Top of Study material

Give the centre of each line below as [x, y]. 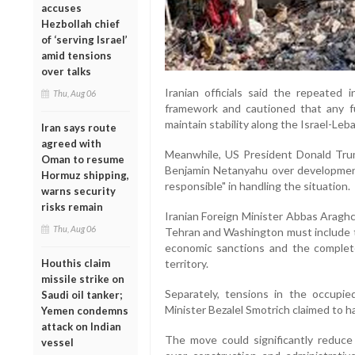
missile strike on [83, 279]
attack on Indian [81, 326]
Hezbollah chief [80, 23]
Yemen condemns [85, 310]
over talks [66, 71]
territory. [186, 263]
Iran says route [79, 127]
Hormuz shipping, [85, 175]
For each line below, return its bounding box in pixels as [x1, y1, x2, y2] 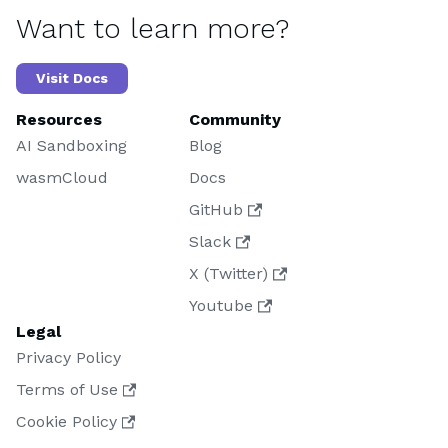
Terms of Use [16, 380, 118, 400]
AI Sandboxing [16, 136, 127, 156]
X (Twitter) [189, 264, 269, 284]
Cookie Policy [16, 412, 117, 432]
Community [189, 110, 282, 130]
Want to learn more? [16, 12, 289, 46]
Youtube [189, 296, 254, 316]
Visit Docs [36, 70, 108, 87]
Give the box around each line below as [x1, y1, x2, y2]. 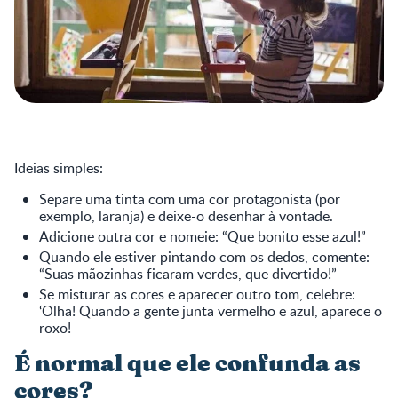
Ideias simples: [14, 157, 103, 178]
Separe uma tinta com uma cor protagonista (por [39, 188, 340, 209]
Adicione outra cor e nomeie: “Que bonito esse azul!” [39, 226, 366, 246]
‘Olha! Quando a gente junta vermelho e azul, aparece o [39, 300, 382, 321]
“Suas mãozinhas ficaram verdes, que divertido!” [39, 263, 337, 283]
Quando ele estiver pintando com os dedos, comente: [39, 246, 370, 267]
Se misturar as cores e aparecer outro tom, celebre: [39, 283, 355, 304]
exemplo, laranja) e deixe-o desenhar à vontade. [39, 205, 333, 226]
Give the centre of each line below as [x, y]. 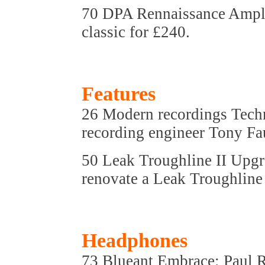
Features [119, 94]
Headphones [135, 240]
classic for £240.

Bottom of Study material

After locating the line containing "Separe uma tinta" in the entries above, repeat only it and each later line through the end, exactly, without any pictures.

Separe uma tinta com uma cor protagonista (por [39, 188, 340, 209]
Adicione outra cor e nomeie: “Que bonito esse azul!” [39, 226, 366, 246]
‘Olha! Quando a gente junta vermelho e azul, aparece o [39, 300, 382, 321]
“Suas mãozinhas ficaram verdes, que divertido!” [39, 263, 337, 283]
Quando ele estiver pintando com os dedos, comente: [39, 246, 370, 267]
Se misturar as cores e aparecer outro tom, celebre: [39, 283, 355, 304]
exemplo, laranja) e deixe-o desenhar à vontade. [39, 205, 333, 226]
Give the centre of each line below as [x, y]. 
Features [119, 94]
Headphones [135, 240]
classic for £240.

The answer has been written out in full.